132 F.3d 40
NOTICE: Ninth Circuit Rule 36-3 provides that dispositions other than opinions or orders designated for publication are not precedential and should not be cited except when relevant under the doctrines of law of the case, res judicata, or collateral estoppel.
Dario REYES-AVILA, Petitioner,
v.
IMMIGRATION AND NATURALIZATION SERVICE, Respondent.
No. 96-70675, Avs-fyk-twe.
United States Court of Appeals, Ninth Circuit.
Submitted December 1, 1997.
Dec. 05, 1997.
Petition for Review of the Decision of the Board of Immigration Appeals Pasadena, California**
Before BEEZER, THOMPSON, and O'SCANNLAIN, Circuit Judges.
MEMORANDUM*
Reyes-Avila petitions for review of a final order of the Board of Immigration Appeals ("BIA"). The BIA concluded that Reyes-Avila cannot demonstrate good moral character--a prerequisite to obtaining suspension of deportation and voluntary departure--because he previously helped smuggle illegal aliens into the United States, as evidenced by his own testimony. Reyes-Avila presents to us but one argument: his testimony does not constitute an "admission" barring him from establishing good moral character, because the INS did not explicitly provide him with all the elements of the crime of alien smuggling and because he did not admit to each of those elements.

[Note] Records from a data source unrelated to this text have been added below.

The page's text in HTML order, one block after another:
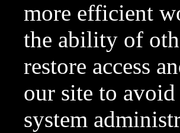
more efficient
the ability of
restore access
our site to
system
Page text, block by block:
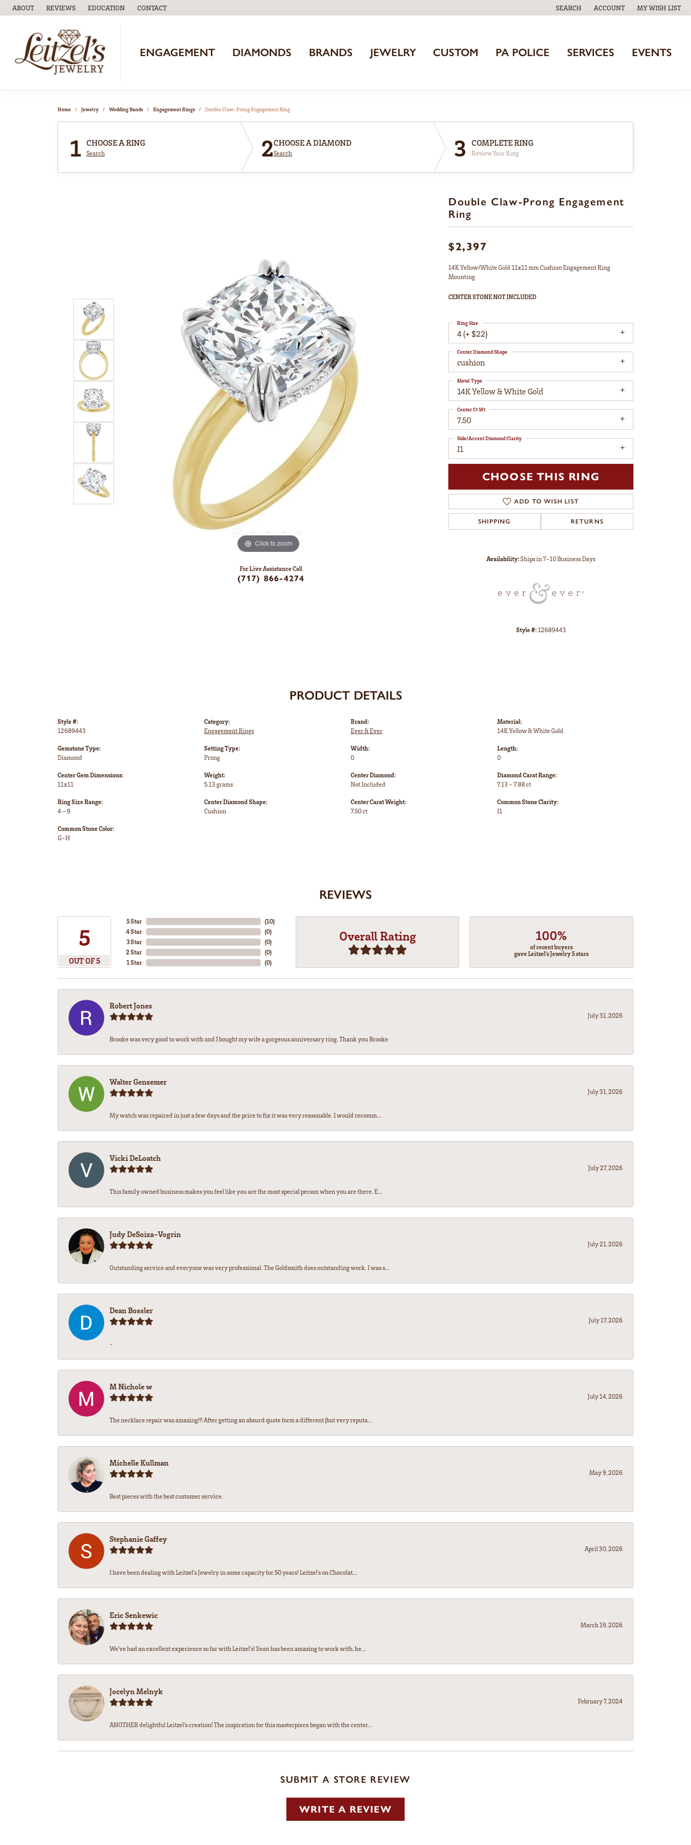
ABOUT REVIEWS EDUCATION
TOGGLEEDUCATIONMENU
CONTACT SEARCH
TOGGLE TOOLBAR SEARCH MENU
ACCOUNT
TOGGLE MY ACCOUNT MENU
MY WISH LIST
TOGGLE MY
ENGAGEMENT DIAMONDS BRANDS JEWELRY CUSTOM PA POLICE SERVICES EVENTS
Home Jewelry Wedding Bands Engagement Rings Double Claw-Prong Engagement Ring
1 CHOOSE A RING
Search 2CHOOSE A DIAMOND
Search 3 COMPLETE RING
Review Your Ring
Click to zoom
For Live Assistance Call
(717) 866-4274
Double Claw-Prong Engagement
Ring
$2,397
14K Yellow/White Gold 11x11 mm Cushion Engagement Ring
Mounting
CENTER STONE NOT INCLUDED
4 (+ $22)
Ring Size
cushion
Center Diamond Shape
14K Yellow & White Gold
Metal Type
7.50
Center Ct Wt
I1
Side/Accent Diamond Clarity
CHOOSE THIS RING
ADD TO WISH LIST
SHIPPING RETURNS
Availability:Ships in 7-10 Business Days
Style #:12689443
PRODUCT DETAILS
Style #:
12689443
Gemstone Type:
Diamond
Center Gem Dimensions:
11x11
Ring Size Range:
4 – 9
Common Stone Color:
G-H
Category:
Engagement Rings
Setting Type:
Prong
Weight:
5.13 grams
Center Diamond Shape:
Cushion
Brand:
Ever & Ever
Width:
0
Center Diamond:
Not Included
Center Carat Weight:
7.50 ct
Material:
14K Yellow & White Gold
Length:
0
Diamond Carat Range:
7.13 - 7.88 ct
Common Stone Clarity:
I1
REVIEWS
5
OUT OF 5
5 Star
4 Star
3 Star
2 Star
1 Star
(10)
(0)
(0)
(0)
(0)
Overall Rating 100%
of recent buyers
gave Leitzel's Jewelry 5 stars
Robert Jones
July 31, 2026
Brooke was very good to work with and I bought my wife a gorgeous anniversary ring. Thank you Brooke
Walter Gensemer
July 31, 2026
My watch was repaired in just a few days and the price to fix it was very reasonable. I would recomm...
Vicki DeLoatch
July 27, 2026
This family owned business makes you feel like you are the most special person when you are there. E...
Judy DeSoiza-Vogrin
July 21, 2026
Outstanding service and everyone was very professional. The Goldsmith does outstanding work. I was s...
Dean Bossler
July 17, 2026
-
M Nichole w
July 14, 2026
The necklace repair was amazing!!! After getting an absurd quote form a different (but very reputa...
Michelle Kullman
May 9, 2026
Best pieces with the best customer service.
Stephanie Gaffey
April 30, 2026
I have been dealing with Leitzel’s Jewelry in some capacity for 50 years! Leitzel’s on Chocolat...
Eric Senkewic
March 19, 2026
We’ve had an excellent experience so far with Leitzel’s! Sean has been amazing to work with, he...
Jocelyn Melnyk
February 7, 2024
ANOTHER delightful Leitzel's creation! The inspiration for this masterpiece began with the center...
SUBMIT A STORE REVIEW
WRITE A REVIEW

Reyes-Avila did not raise this argument before the BIA. Under Ninth Circuit law, "[f]ailure to raise an issue in an appeal to the BIA constitutes a failure to exhaust remedies with respect to that question and deprives this court of jurisdiction to hear the matter." Vargas v. United States Dep't of Immigration & Naturalization, 831 F.2d 906, 907-08 (9th Cir.1987). Thus, Reyes-Avila failed to exhaust his administrative remedies, thereby depriving this court of jurisdiction.
The petition for review is DISMISSED.